Au-delà du cas du « Clemenceau », ce militant antiamiante dénonce les conditions de travail des salariés des entreprises de désamiantage, constatant que certains ne sont protégés que par de simples demi-masques à poussière. « Après une enquête de l'Institut national de la recherche et de la sécurité, le ministère du Travail a reconnu que 76 % des chantiers ne respectent pas la réglementation pour protéger les salariés. On constate, mais on ne fait rien, dit-il . On ne peut pas continuer comme ça, en fabriquant des morts pour dans trente ans. »

Vaisseau fantôme

L'ancien fleuron de la marine française est-il appelé à errer sur les mers du globe, tel le « Vaisseau fantôme » de Wagner, sans pouvoir connaître de repos ? On se rappelle que, envoyé en Espagne pour y être désamianté et démantelé, on l'avait retrouvé qui prenait illégalement la direction de la Turquie où il aurait pu subir à meilleur compte lesdites opérations. Au nom de la réglementation européenne, l'État français a alors dû le rapatrier.
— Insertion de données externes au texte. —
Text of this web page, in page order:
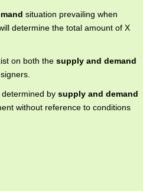
situation prevailing when
determine the total amount of X
on both the supply and demand
by supply and demand
without reference to conditions
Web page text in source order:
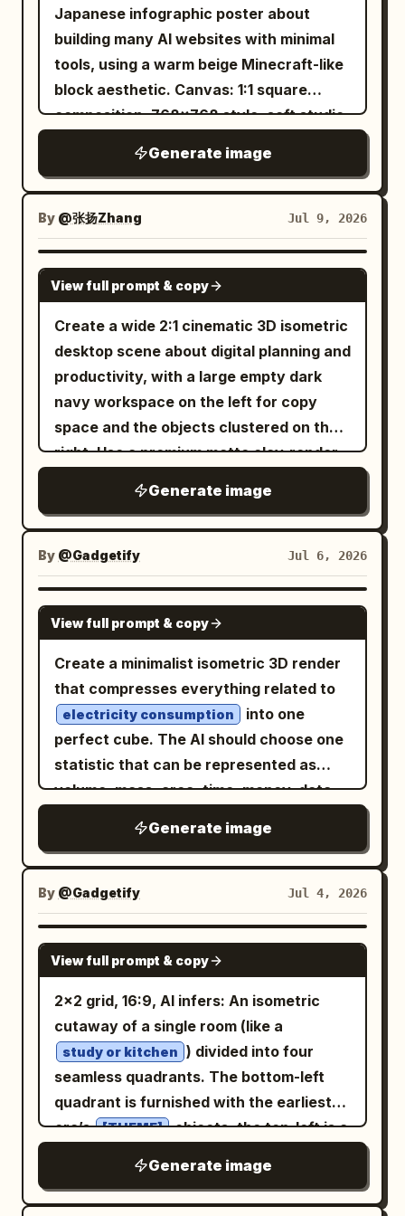
monoline drafting lines, with selective
red highlights. Main subject: Center a
detailed isometric exploded view of a
planetary gear unit, vertically arranged
from top to bottom. Show exactly 10
labeled component groups with leader
lines on the right: 01 Cap screw (x6), 02
Top cover, 03 Ring gear internal, 04
Planet gear (x3), 05 Sun gear, 06 Planet
carrier, 07 Thrust washer, 08 Output
shaft, 09 Bearing (x2), 10 Housing.
Render the exploded parts as
linework with hidden construction lines
and dotted alignment axes. Make the
sun gear the only emphasized
component in red, positioned in the
middle of the assembly, with a red leader
At the upper left, place the title “PGU-05
PLANETARY GEAR UNIT” and subtitle
“EXPLODED VIEW & COMPONENT
REFERENCE.” Below it, include a
specifications block with exactly 5 rows:
Gear ratio 27.31:1, Max input RPM 6000,
Max output torque 320 N-m, Efficiency
94%, Weight 3.7 kg. Under that, add a
function overview paragraph explaining
that a planetary gear set uses multiple
planet gears rotating around a central
sun gear while meshing with an internal
ring gear, distributing load and
increasing torque capacity in a compact
2 inset boxes on the lower-left side. The
upper inset is labeled “SECTION A-A”
and shows a white line cross-section of
the assembled gear unit. The lower inset
is labeled “05 SUN GEAR [DETAIL]” and
uses red linework to show the isolated
sun gear with dimension arrows and
annotations such as Ø18.00, Ø32.00,
and Ø12.00 (H7). Right reference panel:
Use compact monospaced technical
text for the component list and notes.
Include material and tooth-count
callouts such as ring gear Z=72 module
1.25, planet gear Z=24 module 1.25, and
Japanese infographic poster about
building many AI websites with minimal
tools, using a warm beige Minecraft-like
block aesthetic. Canvas: 1:1 square
composition, 768x768 style, soft studio
background, subtle voxel blocks in the
corners, crisp isometric pixel/voxel
edges, shallow shadows, no
photorealism. Main headline area: At the
top, place a large cream beveled
signboard with blocky Japanese text
reading
300超 AIサイト構築
. Make “300
超” bright orange-red and “AIサイト構築”
black. Under the headline, attach a small
centered beige tab label reading
Use thick extruded voxel lettering.
Central layout: Below the headline,
create one large cream framed panel
with a decorative stepped border. Inside
it, divide the content into three vertical
zones: left checklist, center workflow
illustration, right checklist. Use dotted
vertical divider lines between the zones.
Left checklist: Title label reads
with a large black voxel X icon on the
left and a small cream label on the right.
The 4 labels, top to bottom, are: 「フィグ
マ」, 「フレーマー」, 「ウェブフロー」,
「コード」. Center workflow illustration:
vertically: 1) a black computer monitor
with a simple code/editor window using
orange and beige lines, 2) a cream
document sheet with a few text lines
and one orange square, 3) an orange
right-pointing arrow along the bottom.
Keep everything blocky and voxel-built.
Right checklist: Title label reads
使うもの
. Show exactly 3 approved
items, each with a green voxel
checkmark icon on a cream square and a
small cream label to the right. The 3
labels, top to bottom, are: 「クロード」,
「動画生成」, 「プロンプトだけ」. Bottom
row: Place exactly 3 separate cream
beveled cards across the bottom of the
Generate image
By @张扬Zhang Jul 9, 2026
GPT IMAGE 2
View full prompt & copy
Create a wide 2:1 cinematic 3D isometric
desktop scene about digital planning and
productivity, with a large empty dark
navy workspace on the left for copy
space and the objects clustered on the
right. Use a premium matte clay-render
occlusion, subtle depth of field, and
dramatic blue-and-gold accent lighting.
The surface is a dark navy desk with a
smooth gradient background fading
from deep blue to charcoal. Subject and
layout: Arrange exactly 10 main object
groups on the right half of the canvas: 1)
a layered stack of documents and
folders in white, navy, royal blue, and
muted gold, slightly rotated in
perspective; 2) a central open document
or dashboard sheet showing pale
rectangular UI wireframes and blue
header blocks; 3) a small raised web
page card on top with one blue title
rectangle and three lower content
blocks; 4) a smaller analytics tile in front
with six blue-gray rounded squares; 5) a
dark horizontal chart card with a blue
chart disk with blue and gold segments;
7) a vertical dark checklist panel with six
circular status dots and six short
horizontal list lines, including one gold
highlighted dot; 8) a spiral desk calendar
dark squares and one gold highlighted
date; 9) a circular mouse-button icon
with a gold cursor arrow; 10) a blue-and-
Generate image
By @Gadgetify Jul 6, 2026
GPT IMAGE 2
View full prompt & copy
Create a minimalist isometric 3D render
that compresses everything related to
electricity consumption
into one
perfect cube. The AI should choose one
statistic that can be represented as
volume, mass, area, time, money, data,
consumption. The cube should be made
from the material implied by the
statistic:
glowing data
. It should sit
beside one familiar comparison object:
a person . Style: ultra-clean studio
render, matte clay or physically
accurate material, neutral concrete-
grey background, soft ambient
occlusion, sharp edges, generous
negative space. Add subtle dimension
lines showing height, width, and depth.
Include one huge numeral floating above
or printed on the floor. Caption should
state what was compressed, the metric,
timeframe, and source year. The spirit:
Generate image
By @Gadgetify Jul 4, 2026
GPT IMAGE 2
View full prompt & copy
2x2 grid, 16:9, AI infers: An isometric
cutaway of a single room (like a
study or kitchen ) divided into four
seamless quadrants. The bottom-left
quadrant is furnished with the earliest
era’s [THEME] objects, the top-left is a
period, and the bottom-right is the most
modern. The room’s architecture
Generate image
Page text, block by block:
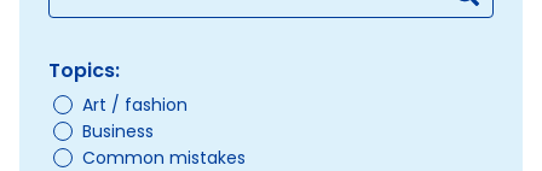
Topics:
Art / fashion
Business
Common mistakes
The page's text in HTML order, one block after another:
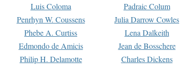
Luis Coloma Padraic Colum
Penrhyn W. Coussens Julia Darrow Cowles
Phebe A. Curtiss Lena Dalkeith
Edmondo de Amicis Jean de Bosschere
Philip H. Delamotte Charles Dickens
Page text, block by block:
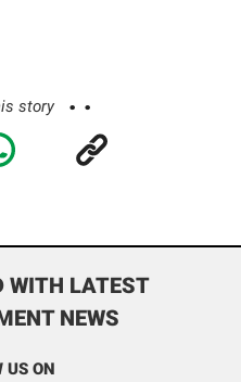
story
WITH LATEST
NEWS
US ON
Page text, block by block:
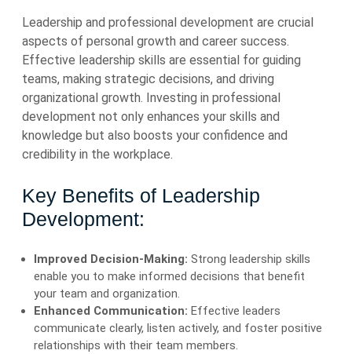
Leadership and professional development are crucial
aspects of personal growth and career success.
Effective leadership skills are essential for guiding
teams, making strategic decisions, and driving
organizational growth. Investing in professional
development not only enhances your skills and
knowledge but also boosts your confidence and
credibility in the workplace.
Key Benefits of Leadership
Development:
Improved Decision-Making: Strong leadership skills
enable you to make informed decisions that benefit
your team and organization.
Enhanced Communication: Effective leaders
communicate clearly, listen actively, and foster positive
relationships with their team members.
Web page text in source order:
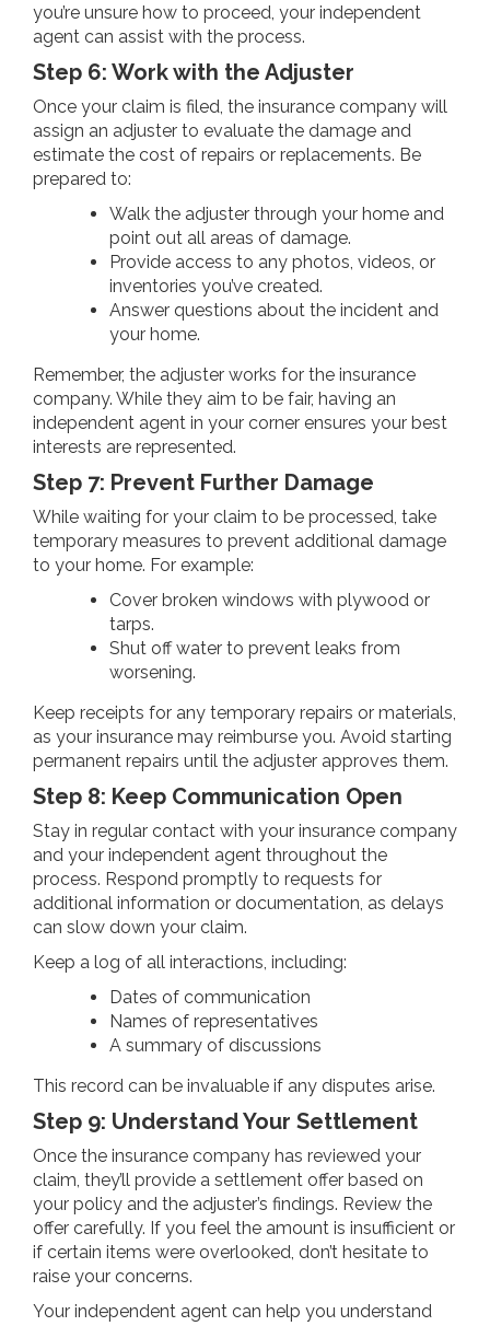
you’re unsure how to proceed, your independent
agent can assist with the process.
Step 6: Work with the Adjuster
Once your claim is filed, the insurance company will
assign an adjuster to evaluate the damage and
estimate the cost of repairs or replacements. Be
prepared to:
Walk the adjuster through your home and
point out all areas of damage.
Provide access to any photos, videos, or
inventories you’ve created.
Answer questions about the incident and
your home.
Remember, the adjuster works for the insurance
company. While they aim to be fair, having an
independent agent in your corner ensures your best
interests are represented.
Step 7: Prevent Further Damage
While waiting for your claim to be processed, take
temporary measures to prevent additional damage
to your home. For example:
Cover broken windows with plywood or
tarps.
Shut off water to prevent leaks from
worsening.
Keep receipts for any temporary repairs or materials,
as your insurance may reimburse you. Avoid starting
permanent repairs until the adjuster approves them.
Step 8: Keep Communication Open
Stay in regular contact with your insurance company
and your independent agent throughout the
process. Respond promptly to requests for
additional information or documentation, as delays
can slow down your claim.
Keep a log of all interactions, including:
Dates of communication
Names of representatives
A summary of discussions
This record can be invaluable if any disputes arise.
Step 9: Understand Your Settlement
Once the insurance company has reviewed your
claim, they’ll provide a settlement offer based on
your policy and the adjuster’s findings. Review the
offer carefully. If you feel the amount is insufficient or
if certain items were overlooked, don’t hesitate to
raise your concerns.
Your independent agent can help you understand
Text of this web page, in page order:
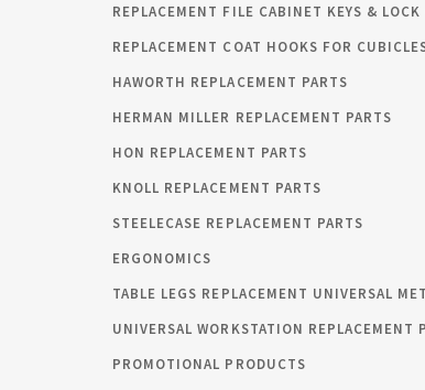
REPLACEMENT FILE CABINET KEYS & LOCK
REPLACEMENT COAT HOOKS FOR
HAWORTH REPLACEMENT PARTS
HERMAN MILLER REPLACEMENT PARTS
HON REPLACEMENT PARTS
KNOLL REPLACEMENT PARTS
STEELECASE REPLACEMENT PARTS
ERGONOMICS
TABLE LEGS REPLACEMENT UNIVERSAL
UNIVERSAL WORKSTATION REPLACEMENT
PROMOTIONAL PRODUCTS
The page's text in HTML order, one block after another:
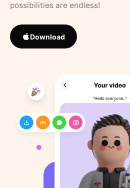
possibilities are endless!
Download
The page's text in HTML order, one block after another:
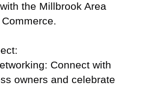
the Millbrook Area
Connect with
owners and celebrate
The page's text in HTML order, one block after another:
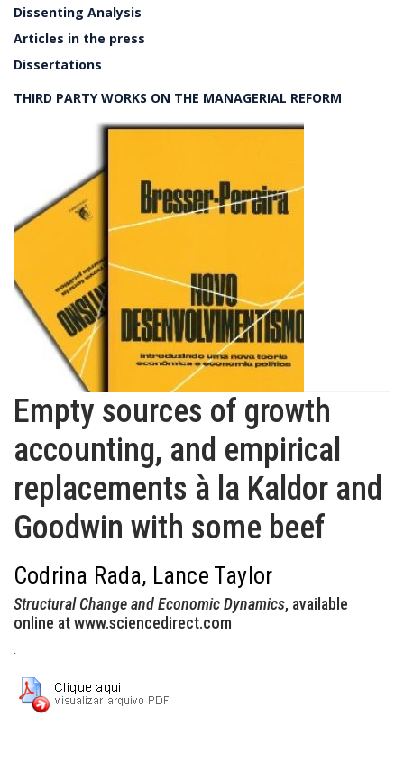
Dissenting Analysis
Articles in the press
Dissertations
THIRD PARTY WORKS ON THE MANAGERIAL REFORM
Empty sources of growth
accounting, and empirical
replacements à la Kaldor and
Goodwin with some beef
Codrina Rada, Lance Taylor
Structural Change and Economic Dynamics, available
online at www.sciencedirect.com
.
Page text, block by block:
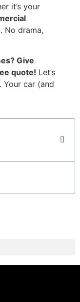
it’s your
No drama,
Give
quote! Let’s
Your car (and
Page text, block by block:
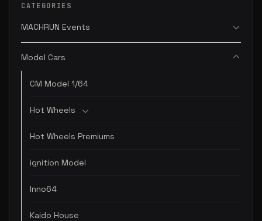
CATEGORIES
MACHRUN Events
Model Cars
CM Model 1/64
Hot Wheels
Hot Wheels Premiums
ignition Model
Inno64
Kaido House
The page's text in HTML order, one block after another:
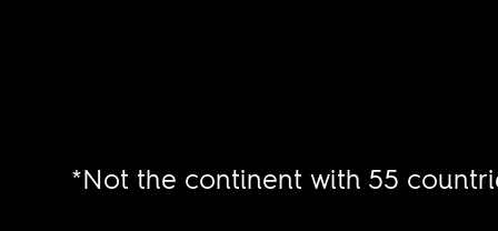
*Not the continent with 55
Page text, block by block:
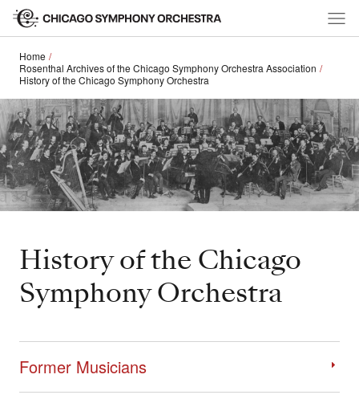
Home
Rosenthal Archives of the Chicago Symphony Orchestra Association
History of the Chicago Symphony Orchestra
History of the Chicago
Symphony Orchestra
Former Musicians
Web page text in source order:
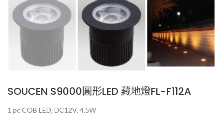
SOUCEN S9000圓形LED 藏地燈FL-F112A
1 pc COB LED, DC12V, 4.5W
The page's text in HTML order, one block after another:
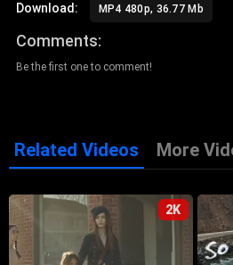
Download: MP4 480p, 36.77 Mb
Comments
Be the first one to comment!
Related Videos More
2K
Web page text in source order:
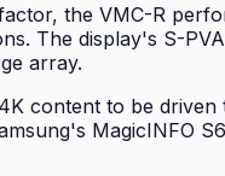
the VMC-R
The display's S-
array.
content to be
MagicINFO

Après avoir connu divers mouillages et orages sur la côte varoise, il a été ancré provisoirement sur un quai de l'arsenal militaire de Toulon, le temps d'y subir le plus gros de son désamiantage. Il doit reprendre la mer le mois prochain en direction de l'Inde, via le canal de Suez, pour de longues semaines encore. A moins que le destin n'en décide autrement et qu'une femme qui l'aime (Michèle Alliot-Marie ?) ne puisse, comme dans la légende du « Hollandais volant », lever la malédiction et lui permettre d'abréger ses tourments.